All records below must be reproduced exactly, although any pictures they contain are to be omitted.
═════ Records for processing ═════
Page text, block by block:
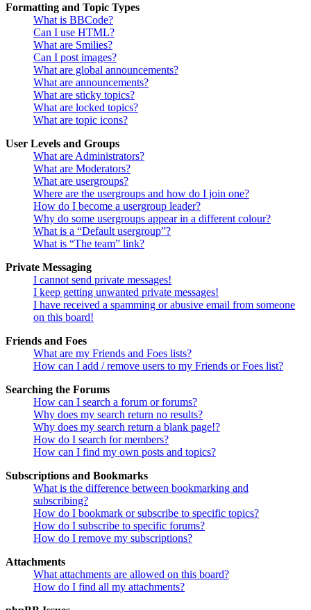
Formatting and Topic Types
What is BBCode?
Can I use HTML?
What are Smilies?
Can I post images?
What are global announcements?
What are announcements?
What are sticky topics?
What are locked topics?
What are topic icons?
User Levels and Groups
What are Administrators?
What are Moderators?
What are usergroups?
Where are the usergroups and how do I join one?
How do I become a usergroup leader?
Why do some usergroups appear in a different colour?
What is a “Default usergroup”?
What is “The team” link?
Private Messaging
I cannot send private messages!
I keep getting unwanted private messages!
I have received a spamming or abusive email from someone
on this board!
Friends and Foes
What are my Friends and Foes lists?
How can I add / remove users to my Friends or Foes list?
Searching the Forums
How can I search a forum or forums?
Why does my search return no results?
Why does my search return a blank page!?
How do I search for members?
How can I find my own posts and topics?
Subscriptions and Bookmarks
What is the difference between bookmarking and
subscribing?
How do I bookmark or subscribe to specific topics?
How do I subscribe to specific forums?
How do I remove my subscriptions?
Attachments
What attachments are allowed on this board?
How do I find all my attachments?
═════
■ **Answer to this task**
Page text, block by block:
Formatting and Topic Types
What is BBCode?
Can I use HTML?
What are Smilies?
Can I post images?
What are global announcements?
What are announcements?
What are sticky topics?
What are locked topics?
What are topic icons?
User Levels and Groups
What are Administrators?
What are Moderators?
What are usergroups?
Where are the usergroups and how do I join one?
How do I become a usergroup leader?
Why do some usergroups appear in a different colour?
What is a “Default usergroup”?
What is “The team” link?
Private Messaging
I cannot send private messages!
I keep getting unwanted private messages!
I have received a spamming or abusive email from someone
on this board!
Friends and Foes
What are my Friends and Foes lists?
How can I add / remove users to my Friends or Foes list?
Searching the Forums
How can I search a forum or forums?
Why does my search return no results?
Why does my search return a blank page!?
How do I search for members?
How can I find my own posts and topics?
Subscriptions and Bookmarks
What is the difference between bookmarking and
subscribing?
How do I bookmark or subscribe to specific topics?
How do I subscribe to specific forums?
How do I remove my subscriptions?
Attachments
What attachments are allowed on this board?
How do I find all my attachments?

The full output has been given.